July 7, 2014: Somewhere in North America
     
     
    The location doesn’t matter: What happened, when it happened, happened all over North America at the same time. There was no single index case. It all began, and ended, too fast for that sort of record keeping to endure.
    On migratory bird and weather balloon, on drifting debris and anchored in tiny gusts of wind, Alpha-RC007 made its way down from the stratosphere to the world below. When it encountered a suitable mammalian host, it latched on with its tiny man-made protein hooks, holding itself in place while it found a way to invade, colonize, and spread. The newborn infections were invisible to the naked eye, and their only symptom was a total lack of symptoms. Their hosts enjoyed a level of health that was remarkable mostly because none of them noticed, or realized how lucky they were. It was a viral golden age.
    It lasted less than a month. Say July 7th, for lack of a precise date; say Columbus, Ohio, for lack of a precise location. July 7, 2014, Columbus: The end of the world begins.
    The only carrier of Marburg Amberlee in Columbus was Lauren Morris, a thirty-eight-year-old woman celebrating her second lease on life by taking a road trip across the United States. She had begun her Marburg Amberlee treatments almost exactly a year before, and had seen a terminal diagnosis dwindle into nothing. If you’d asked her, she would have called it a miracle of science. She would have been correct.

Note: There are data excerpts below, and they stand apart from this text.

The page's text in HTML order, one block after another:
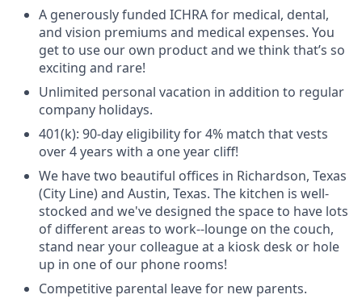
A generously funded ICHRA for medical, dental,
and vision premiums and medical expenses. You
get to use our own product and we think that’s so
exciting and rare!
Unlimited personal vacation in addition to regular
company holidays.
401(k): 90-day eligibility for 4% match that vests
over 4 years with a one year cliff!
We have two beautiful offices in Richardson, Texas
(City Line) and Austin, Texas. The kitchen is well-
stocked and we've designed the space to have lots
of different areas to work--lounge on the couch,
stand near your colleague at a kiosk desk or hole
up in one of our phone rooms!
Competitive parental leave for new parents.

    Lauren’s first encounter with Alpha-RC007 occurred at an open-air farmer’s market. She picked up a jar of homemade jam, examining the label with a curious eye before deciding, finally, not to make the purchase. The jam remained behind, but the virus that had collected on her fingers did not. It clung, waiting for an opportunity—an opportunity it got less than five minutes later, when Lauren wiped a piece of dust away from her eye. Alpha-RC007 transferred from her fingers to the vulnerable mucus membrane inside her eyelid, and from there made its entrance to the body.

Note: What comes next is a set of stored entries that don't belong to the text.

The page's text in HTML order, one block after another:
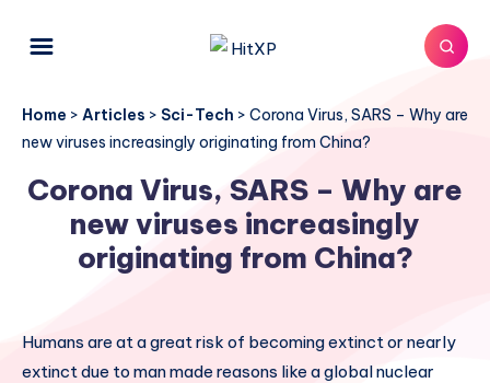
Home > Articles > Sci-Tech > Corona Virus, SARS – Why are
new viruses increasingly originating from China?
Corona Virus, SARS – Why are
new viruses increasingly
originating from China?
Humans are at a great risk of becoming extinct or nearly
extinct due to man made reasons like a global nuclear
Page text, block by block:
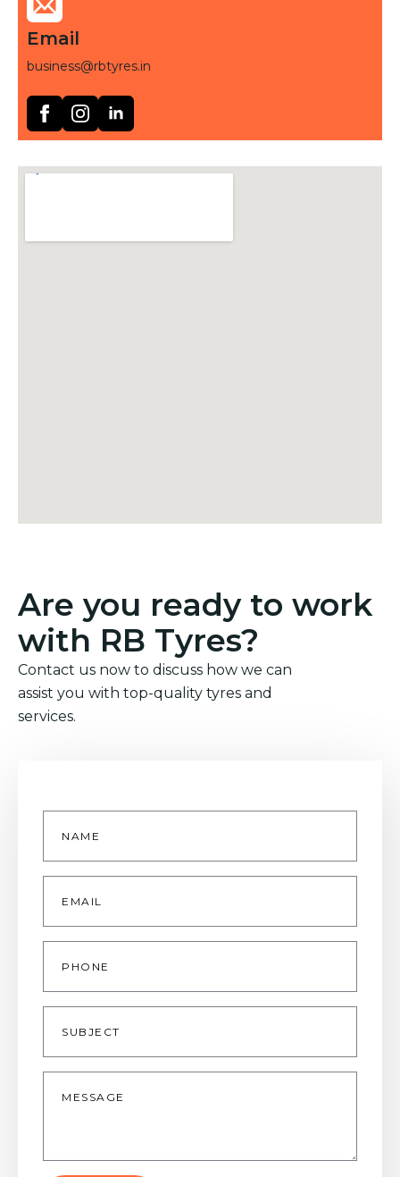
Email
business@rbtyres.in
Are you ready to work
with RB Tyres?
Contact us now to discuss how we can
assist you with top-quality tyres and
services.
Name
Email
Phone
Subject
Message
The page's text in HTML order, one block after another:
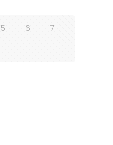
5 6
7
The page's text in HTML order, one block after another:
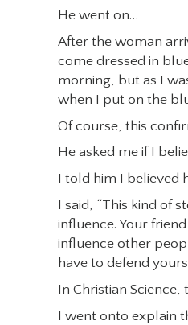
He went on…
After the woman
come dressed in
morning, but as I
when I put on the
Of course, this
He asked me if I
I told him I believed
I said, “This kind of
influence. Your
influence other
have to defend
In Christian
I went onto explain

    The initial stages of the Alpha-RC007 infection followed the now-familiar pattern, invading the body’s cells like a common virus, only to slip quietly out again, leaving copies of itself behind. The only cells to be actually destroyed in the process were the other infections Alpha-RC007 encountered in the host body. These were turned into tiny virus factories, farming on a microscopic scale. Several minor ailments Lauren was not even aware of were found brewing in her body, and summarily destroyed in Alpha-RC007’s quest for sole dominion.